##### Data for the task
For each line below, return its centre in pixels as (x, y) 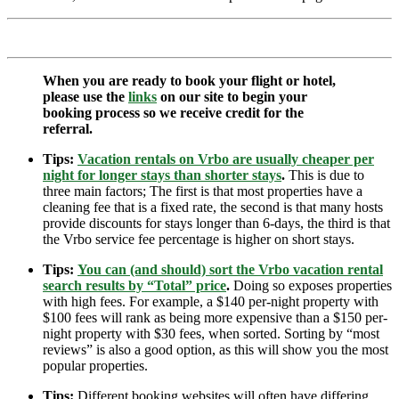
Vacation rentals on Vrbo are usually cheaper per (226, 159)
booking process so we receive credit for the (173, 112)
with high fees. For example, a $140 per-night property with (211, 301)
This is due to (325, 175)
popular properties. (95, 365)
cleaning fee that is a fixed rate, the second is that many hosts (213, 207)
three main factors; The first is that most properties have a (203, 191)
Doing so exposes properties (311, 285)
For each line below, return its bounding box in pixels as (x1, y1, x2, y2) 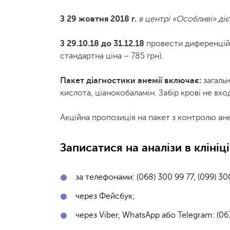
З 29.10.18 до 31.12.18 (60, 39, 146, 48)
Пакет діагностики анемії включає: (60, 76, 201, 85)
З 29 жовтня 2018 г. (60, 14, 139, 24)
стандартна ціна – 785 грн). (60, 51, 163, 61)
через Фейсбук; (75, 191, 135, 201)
##########
> _About this exercise_:
If an entry contains an image, skip the image and return the rest of the listing unchanged.

> _Exercise output_:
For each line below, return its centre in pixels as (x, y) 
Vacation rentals on Vrbo are usually cheaper per (226, 159)
booking process so we receive credit for the (173, 112)
with high fees. For example, a $140 per-night property with (211, 301)
This is due to (325, 175)
popular properties. (95, 365)
cleaning fee that is a fixed rate, the second is that many hosts (213, 207)
three main factors; The first is that most properties have a (203, 191)
Doing so exposes properties (311, 285)
For each line below, return its bounding box in pixels as (x1, y1, x2, y2) 
З 29.10.18 до 31.12.18 (60, 39, 146, 48)
Пакет діагностики анемії включає: (60, 76, 201, 85)
З 29 жовтня 2018 г. (60, 14, 139, 24)
стандартна ціна – 785 грн). (60, 51, 163, 61)
через Фейсбук; (75, 191, 135, 201)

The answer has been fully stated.